> [ABOUT THIS EXERCISE] Go through the records line by line from the top and repeat each one exactly, ending with the line that contains "Man: No Way Home.".

> [RECORDED INFORMATION]
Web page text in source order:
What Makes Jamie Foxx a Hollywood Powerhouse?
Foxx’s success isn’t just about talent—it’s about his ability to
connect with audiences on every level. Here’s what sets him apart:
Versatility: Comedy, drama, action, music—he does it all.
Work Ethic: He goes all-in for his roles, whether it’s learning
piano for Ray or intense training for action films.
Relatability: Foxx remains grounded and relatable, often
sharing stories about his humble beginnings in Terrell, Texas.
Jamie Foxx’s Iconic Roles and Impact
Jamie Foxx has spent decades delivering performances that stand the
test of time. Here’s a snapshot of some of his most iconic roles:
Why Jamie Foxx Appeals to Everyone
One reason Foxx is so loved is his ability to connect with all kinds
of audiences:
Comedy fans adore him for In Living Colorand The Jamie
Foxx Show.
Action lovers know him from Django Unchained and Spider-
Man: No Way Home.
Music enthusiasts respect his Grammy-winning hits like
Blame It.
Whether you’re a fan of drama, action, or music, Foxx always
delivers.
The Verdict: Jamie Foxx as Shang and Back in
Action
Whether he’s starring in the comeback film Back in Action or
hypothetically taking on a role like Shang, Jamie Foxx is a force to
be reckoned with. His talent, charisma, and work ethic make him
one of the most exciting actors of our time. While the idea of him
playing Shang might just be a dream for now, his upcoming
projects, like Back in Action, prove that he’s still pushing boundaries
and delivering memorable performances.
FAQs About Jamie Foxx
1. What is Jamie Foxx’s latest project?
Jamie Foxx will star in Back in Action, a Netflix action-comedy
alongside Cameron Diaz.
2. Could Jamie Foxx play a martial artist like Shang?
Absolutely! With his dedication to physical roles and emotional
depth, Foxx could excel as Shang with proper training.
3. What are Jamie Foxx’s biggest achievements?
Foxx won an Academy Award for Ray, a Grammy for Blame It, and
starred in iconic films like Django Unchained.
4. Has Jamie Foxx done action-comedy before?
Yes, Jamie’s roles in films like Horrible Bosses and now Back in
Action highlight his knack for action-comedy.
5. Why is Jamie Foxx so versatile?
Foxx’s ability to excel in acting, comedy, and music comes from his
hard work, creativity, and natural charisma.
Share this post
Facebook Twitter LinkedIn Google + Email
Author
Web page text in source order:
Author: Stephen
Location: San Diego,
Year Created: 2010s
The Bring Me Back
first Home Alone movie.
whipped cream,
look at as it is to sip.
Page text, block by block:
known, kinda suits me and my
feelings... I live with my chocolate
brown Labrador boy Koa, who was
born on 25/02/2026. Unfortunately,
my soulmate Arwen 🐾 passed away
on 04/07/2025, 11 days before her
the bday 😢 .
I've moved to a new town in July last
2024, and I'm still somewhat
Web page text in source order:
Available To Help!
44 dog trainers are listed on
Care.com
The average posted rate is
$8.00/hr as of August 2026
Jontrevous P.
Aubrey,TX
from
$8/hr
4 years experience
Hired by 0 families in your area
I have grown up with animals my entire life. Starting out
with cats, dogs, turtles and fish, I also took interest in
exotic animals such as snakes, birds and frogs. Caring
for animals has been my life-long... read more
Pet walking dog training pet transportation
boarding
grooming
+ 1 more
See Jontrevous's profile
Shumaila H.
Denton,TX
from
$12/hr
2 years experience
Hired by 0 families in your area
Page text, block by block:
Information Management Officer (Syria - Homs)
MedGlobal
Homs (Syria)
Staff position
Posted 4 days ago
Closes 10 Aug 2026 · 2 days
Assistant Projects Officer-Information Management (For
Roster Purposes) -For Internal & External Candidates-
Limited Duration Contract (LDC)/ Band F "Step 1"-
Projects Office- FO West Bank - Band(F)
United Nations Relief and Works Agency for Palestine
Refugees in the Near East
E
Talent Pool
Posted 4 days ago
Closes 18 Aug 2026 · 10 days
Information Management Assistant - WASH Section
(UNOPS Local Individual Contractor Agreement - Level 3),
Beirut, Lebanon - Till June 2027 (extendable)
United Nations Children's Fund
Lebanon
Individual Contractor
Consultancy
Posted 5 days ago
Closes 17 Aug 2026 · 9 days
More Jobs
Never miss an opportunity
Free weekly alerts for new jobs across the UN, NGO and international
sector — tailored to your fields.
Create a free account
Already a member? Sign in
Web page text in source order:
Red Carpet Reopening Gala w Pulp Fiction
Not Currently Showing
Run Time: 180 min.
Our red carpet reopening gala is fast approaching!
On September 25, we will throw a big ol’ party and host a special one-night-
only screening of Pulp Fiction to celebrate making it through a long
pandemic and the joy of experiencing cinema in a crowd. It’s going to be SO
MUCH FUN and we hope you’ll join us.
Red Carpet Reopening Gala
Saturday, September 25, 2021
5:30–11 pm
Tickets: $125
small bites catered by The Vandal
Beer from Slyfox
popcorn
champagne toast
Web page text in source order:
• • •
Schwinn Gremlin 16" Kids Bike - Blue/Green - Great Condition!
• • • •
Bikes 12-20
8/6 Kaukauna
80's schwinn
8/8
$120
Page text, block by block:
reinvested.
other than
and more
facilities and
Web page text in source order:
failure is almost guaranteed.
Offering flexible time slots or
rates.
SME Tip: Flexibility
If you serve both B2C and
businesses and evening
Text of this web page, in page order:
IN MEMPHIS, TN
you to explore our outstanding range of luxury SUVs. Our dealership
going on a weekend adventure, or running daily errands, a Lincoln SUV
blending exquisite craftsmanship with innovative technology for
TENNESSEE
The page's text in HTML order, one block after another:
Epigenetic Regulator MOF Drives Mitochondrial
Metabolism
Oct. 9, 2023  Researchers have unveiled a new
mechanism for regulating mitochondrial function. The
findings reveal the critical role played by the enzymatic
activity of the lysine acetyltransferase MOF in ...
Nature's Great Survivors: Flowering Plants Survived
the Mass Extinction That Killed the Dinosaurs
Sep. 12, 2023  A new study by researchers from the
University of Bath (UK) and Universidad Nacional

> [RESPONSE TO THIS EXERCISE]
Web page text in source order:
What Makes Jamie Foxx a Hollywood Powerhouse?
Foxx’s success isn’t just about talent—it’s about his ability to
connect with audiences on every level. Here’s what sets him apart:
Versatility: Comedy, drama, action, music—he does it all.
Work Ethic: He goes all-in for his roles, whether it’s learning
piano for Ray or intense training for action films.
Relatability: Foxx remains grounded and relatable, often
sharing stories about his humble beginnings in Terrell, Texas.
Jamie Foxx’s Iconic Roles and Impact
Jamie Foxx has spent decades delivering performances that stand the
test of time. Here’s a snapshot of some of his most iconic roles:
Why Jamie Foxx Appeals to Everyone
One reason Foxx is so loved is his ability to connect with all kinds
of audiences:
Comedy fans adore him for In Living Colorand The Jamie
Foxx Show.
Action lovers know him from Django Unchained and Spider-
Man: No Way Home.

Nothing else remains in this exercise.